COVID-19 and the Memory of Reggie Lewis

In 1993, Celtics star Reggie Lewis, the inheritor of the mantle of Boston’s Big Three days, the franchise cornerstone who was going to lead the Celtics into a new era after Larry Bird and Kevin McHale retired and Robert Parish went on his farewell tour, passed away from a heart condition that first manifested itself in an on-court collapse in the playoffs and finally claimed his life in a practice session on July 27.

In 2015, your intrepid basketball columnist checked into the emergency room at Oregon Health and Science University in Portland with a rapid heartbeat of 240 beats per minute that would, over the course of the next week, nearly prove fatal before I was brought back from the brink of “make your peace with the gods” on the operating table.

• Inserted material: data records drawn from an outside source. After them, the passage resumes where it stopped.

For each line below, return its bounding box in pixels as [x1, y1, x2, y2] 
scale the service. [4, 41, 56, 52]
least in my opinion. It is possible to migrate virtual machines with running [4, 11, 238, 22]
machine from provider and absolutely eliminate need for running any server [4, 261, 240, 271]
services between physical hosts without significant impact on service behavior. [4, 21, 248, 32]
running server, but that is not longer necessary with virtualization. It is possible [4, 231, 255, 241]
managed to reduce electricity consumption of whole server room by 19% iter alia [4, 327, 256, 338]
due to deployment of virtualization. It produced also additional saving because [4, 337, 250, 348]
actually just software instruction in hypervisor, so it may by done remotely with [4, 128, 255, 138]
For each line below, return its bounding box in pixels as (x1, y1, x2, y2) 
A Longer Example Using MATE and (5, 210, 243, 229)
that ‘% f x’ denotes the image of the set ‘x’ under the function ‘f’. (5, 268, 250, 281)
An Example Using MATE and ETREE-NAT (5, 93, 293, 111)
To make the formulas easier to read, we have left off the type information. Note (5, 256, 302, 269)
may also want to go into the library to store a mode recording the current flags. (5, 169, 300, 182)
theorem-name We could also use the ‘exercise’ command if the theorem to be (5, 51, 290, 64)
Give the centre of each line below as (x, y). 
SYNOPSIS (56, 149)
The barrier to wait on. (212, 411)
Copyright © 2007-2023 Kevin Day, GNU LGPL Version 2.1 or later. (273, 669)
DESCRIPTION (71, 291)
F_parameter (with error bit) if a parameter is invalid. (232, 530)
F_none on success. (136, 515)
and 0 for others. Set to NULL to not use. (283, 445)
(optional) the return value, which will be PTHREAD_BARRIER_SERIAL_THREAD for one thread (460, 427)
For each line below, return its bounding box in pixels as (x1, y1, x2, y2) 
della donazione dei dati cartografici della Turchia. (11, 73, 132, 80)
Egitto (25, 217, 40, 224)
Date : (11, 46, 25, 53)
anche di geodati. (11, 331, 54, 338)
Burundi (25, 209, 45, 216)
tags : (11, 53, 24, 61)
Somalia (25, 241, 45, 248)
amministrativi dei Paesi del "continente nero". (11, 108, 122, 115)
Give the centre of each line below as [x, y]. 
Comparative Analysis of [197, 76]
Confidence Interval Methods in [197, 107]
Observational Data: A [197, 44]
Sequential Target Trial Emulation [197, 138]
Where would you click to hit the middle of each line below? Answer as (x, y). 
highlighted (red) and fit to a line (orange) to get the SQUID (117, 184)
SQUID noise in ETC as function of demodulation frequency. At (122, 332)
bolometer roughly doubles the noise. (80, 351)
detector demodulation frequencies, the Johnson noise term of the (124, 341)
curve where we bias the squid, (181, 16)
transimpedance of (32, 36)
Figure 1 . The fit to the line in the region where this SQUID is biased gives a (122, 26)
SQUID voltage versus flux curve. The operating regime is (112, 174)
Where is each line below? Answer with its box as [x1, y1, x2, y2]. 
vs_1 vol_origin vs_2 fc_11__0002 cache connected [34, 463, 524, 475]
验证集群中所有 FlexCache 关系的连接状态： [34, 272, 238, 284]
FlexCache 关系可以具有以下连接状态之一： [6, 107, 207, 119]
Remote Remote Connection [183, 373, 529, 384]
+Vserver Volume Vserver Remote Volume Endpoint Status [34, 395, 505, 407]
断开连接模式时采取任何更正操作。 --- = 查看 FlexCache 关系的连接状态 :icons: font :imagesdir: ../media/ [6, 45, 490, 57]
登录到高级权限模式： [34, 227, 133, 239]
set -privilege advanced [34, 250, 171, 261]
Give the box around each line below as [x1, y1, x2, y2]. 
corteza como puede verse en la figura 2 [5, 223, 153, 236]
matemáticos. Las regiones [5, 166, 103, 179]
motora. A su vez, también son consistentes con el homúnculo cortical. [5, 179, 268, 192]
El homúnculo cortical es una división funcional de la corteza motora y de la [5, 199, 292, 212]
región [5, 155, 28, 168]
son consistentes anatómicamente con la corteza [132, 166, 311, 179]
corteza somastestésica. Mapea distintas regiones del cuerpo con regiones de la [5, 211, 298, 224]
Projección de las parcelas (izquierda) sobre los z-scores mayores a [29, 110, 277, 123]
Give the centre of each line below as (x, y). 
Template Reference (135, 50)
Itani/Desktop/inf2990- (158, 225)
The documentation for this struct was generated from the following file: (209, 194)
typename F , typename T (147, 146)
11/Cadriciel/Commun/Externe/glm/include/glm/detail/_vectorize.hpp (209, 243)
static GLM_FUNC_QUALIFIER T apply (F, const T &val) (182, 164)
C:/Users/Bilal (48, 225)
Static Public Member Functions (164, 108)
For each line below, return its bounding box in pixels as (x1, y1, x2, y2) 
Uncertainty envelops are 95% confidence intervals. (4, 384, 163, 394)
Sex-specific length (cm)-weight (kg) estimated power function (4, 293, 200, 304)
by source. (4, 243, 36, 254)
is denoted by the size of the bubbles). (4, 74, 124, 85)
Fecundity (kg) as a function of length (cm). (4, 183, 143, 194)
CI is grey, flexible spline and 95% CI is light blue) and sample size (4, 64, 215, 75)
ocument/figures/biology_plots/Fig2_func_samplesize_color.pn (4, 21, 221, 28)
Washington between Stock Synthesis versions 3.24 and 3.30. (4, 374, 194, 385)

The cause? Acute myocarditis. I nearly went full Reggie Lewis while walking around the streets of Portland enjoying some sightseeing on a weekend getaway from my home in the Seattle area.

What’s the connection here?

Simple. Myocarditis is one of the known side effects of COVID-19, and with both Major League Baseball and the National Football League finding themselves riddled with coronavirus cases just like the rest of the United States during the ongoing pandemic, the NBA is going to have to face the reality that some of its players, as a purely statistical matter, are going to potentially have their careers ended by a condition that could do to them what a condition similar enough in effect to it (Reggie Lewis died from exercise stress due to hypertrophic cardiomyopathy) did in 1993.

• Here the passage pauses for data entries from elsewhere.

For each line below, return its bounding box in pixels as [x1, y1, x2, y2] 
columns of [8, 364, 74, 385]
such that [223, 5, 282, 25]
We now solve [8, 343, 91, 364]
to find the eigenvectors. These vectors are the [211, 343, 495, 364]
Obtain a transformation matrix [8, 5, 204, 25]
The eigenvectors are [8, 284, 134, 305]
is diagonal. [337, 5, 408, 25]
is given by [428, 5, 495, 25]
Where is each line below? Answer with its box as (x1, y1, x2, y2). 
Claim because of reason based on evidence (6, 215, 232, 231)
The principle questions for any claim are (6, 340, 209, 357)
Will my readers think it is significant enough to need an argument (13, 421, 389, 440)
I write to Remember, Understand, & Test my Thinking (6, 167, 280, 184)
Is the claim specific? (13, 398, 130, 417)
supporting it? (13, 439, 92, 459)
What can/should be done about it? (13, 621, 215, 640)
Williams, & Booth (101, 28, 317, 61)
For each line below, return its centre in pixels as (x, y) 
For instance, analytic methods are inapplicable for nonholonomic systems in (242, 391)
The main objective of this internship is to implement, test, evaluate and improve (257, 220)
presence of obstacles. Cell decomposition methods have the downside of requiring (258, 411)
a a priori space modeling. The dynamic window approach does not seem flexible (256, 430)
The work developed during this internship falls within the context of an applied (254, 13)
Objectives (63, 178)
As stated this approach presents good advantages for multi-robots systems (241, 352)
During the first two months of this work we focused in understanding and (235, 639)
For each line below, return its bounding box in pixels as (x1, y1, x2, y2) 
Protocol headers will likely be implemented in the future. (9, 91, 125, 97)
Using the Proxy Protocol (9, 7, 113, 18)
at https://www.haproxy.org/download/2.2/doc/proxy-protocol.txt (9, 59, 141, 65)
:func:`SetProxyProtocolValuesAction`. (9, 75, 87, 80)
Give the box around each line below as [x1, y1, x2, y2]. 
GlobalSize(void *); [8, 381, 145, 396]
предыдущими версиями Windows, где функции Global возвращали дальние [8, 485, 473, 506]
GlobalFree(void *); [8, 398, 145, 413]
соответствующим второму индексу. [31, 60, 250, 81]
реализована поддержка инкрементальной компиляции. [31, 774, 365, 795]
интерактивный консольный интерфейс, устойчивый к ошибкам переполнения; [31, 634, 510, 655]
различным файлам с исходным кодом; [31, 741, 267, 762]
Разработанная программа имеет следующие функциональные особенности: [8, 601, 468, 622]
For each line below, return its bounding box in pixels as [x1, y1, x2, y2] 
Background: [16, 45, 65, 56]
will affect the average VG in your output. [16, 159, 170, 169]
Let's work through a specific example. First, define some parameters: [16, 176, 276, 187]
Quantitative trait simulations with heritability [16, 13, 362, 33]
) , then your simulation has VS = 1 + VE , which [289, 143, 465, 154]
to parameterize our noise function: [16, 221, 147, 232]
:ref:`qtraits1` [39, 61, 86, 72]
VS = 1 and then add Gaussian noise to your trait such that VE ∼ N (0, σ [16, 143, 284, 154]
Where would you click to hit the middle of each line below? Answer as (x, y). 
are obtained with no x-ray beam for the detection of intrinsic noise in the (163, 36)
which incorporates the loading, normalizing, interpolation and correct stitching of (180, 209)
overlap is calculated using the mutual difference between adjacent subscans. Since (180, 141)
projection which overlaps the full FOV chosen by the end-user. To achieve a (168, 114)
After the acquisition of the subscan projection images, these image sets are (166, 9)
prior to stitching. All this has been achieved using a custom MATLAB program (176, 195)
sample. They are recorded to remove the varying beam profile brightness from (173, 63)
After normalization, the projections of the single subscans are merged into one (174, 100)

This is scary stuff. This is the kind of stuff that even off the basketball court leaves people at high risk of complications from COVID-19 stuck choosing between going to work and making a living vs. staying home and avoiding a condition that could literally kill them.

The YouTube channel SciShow just released a video about myocarditis in athletes.

Between 7 and 17 percent of patients hospitalized for COVID-19 had heart damage. And more recent studies are beginning to show that the damage is even showing up in people who had otherwise asymptomatic cases of coronavirus; it’s possible that some forms of viral infection aren’t causing traditional respiratory symptoms because the bulk of the infection’s happening in cardiac rather than pulmonary tissue.

And while I’m not a doctor, that still suggests that between one in fourteen and one in six NBA players who get the virus may be at risk of going full Reggie Lewis on the court.

So far this hasn’t happened in baseball or football. The NFL only plays once a week and there have only been a couple of months’ worth of games. Baseball is a relatively low-intensity athletic endeavor, all things considered, so it’s similarly less likely that enough events have accumulated to give the law of averages a chance to work to worst possible effect.

The NBA is about to go out and play a 72-game season, and they don’t have a bubble to protect them the way they did to put on the 2020 regular-season finish and playoffs.

What happens when a player gets COVID, gets cleared to play, and runs around the court for 35 minutes of action per game with a compromised heart?

What happens when the NBA, perhaps seeing this coming and knowing the risks—unlike MLB and the NFL, the NBA has shown far higher regard for player safety—mandates cardiac monitoring for any COVID-positive player even after his recovery and doctors say “he’s got heart damage, he’s at risk”?

Does the league shut down that player even though he’s otherwise healthy? And what if—gods forbid—the player is someone like LeBron James or Giannis Antetokounmpo, someone who if his team were to lose him would have disastrous consequences not just for, say, the Lakers or Bucks, but for the entire competitive balance of the league?

What if the battle for the 10 seed and a shot at the play-in tournament comes down to one team that beat the Bucks post-Giannis shutdown and the Lakers post-LeBron diagnosis vs. another team that lost to those two teams at full strength and the race for 10th is decided by just one game?

Nobody’s suggesting that a 25-win team in a 72-game season (or about a 30-win team in a full 82-game version) is going to win the title, but the whole point of the playoffs is that everyone there has a chance. The 8 seed Knicks made the Finals in 1999, after all.

The NBA has 22 days to think this all the way through. Because there’s a real chance that a player will have his career ended by COVID-related heart trouble. And there’s a smaller but non-zero chance that a player who otherwise looks healthy will die on the court just like happened nearly 30 years ago.

And short of shutting down the league until the vaccine is ready, the only thing the NBA (and all sports—hockey, are you watching this?) can do is try their best to be safe.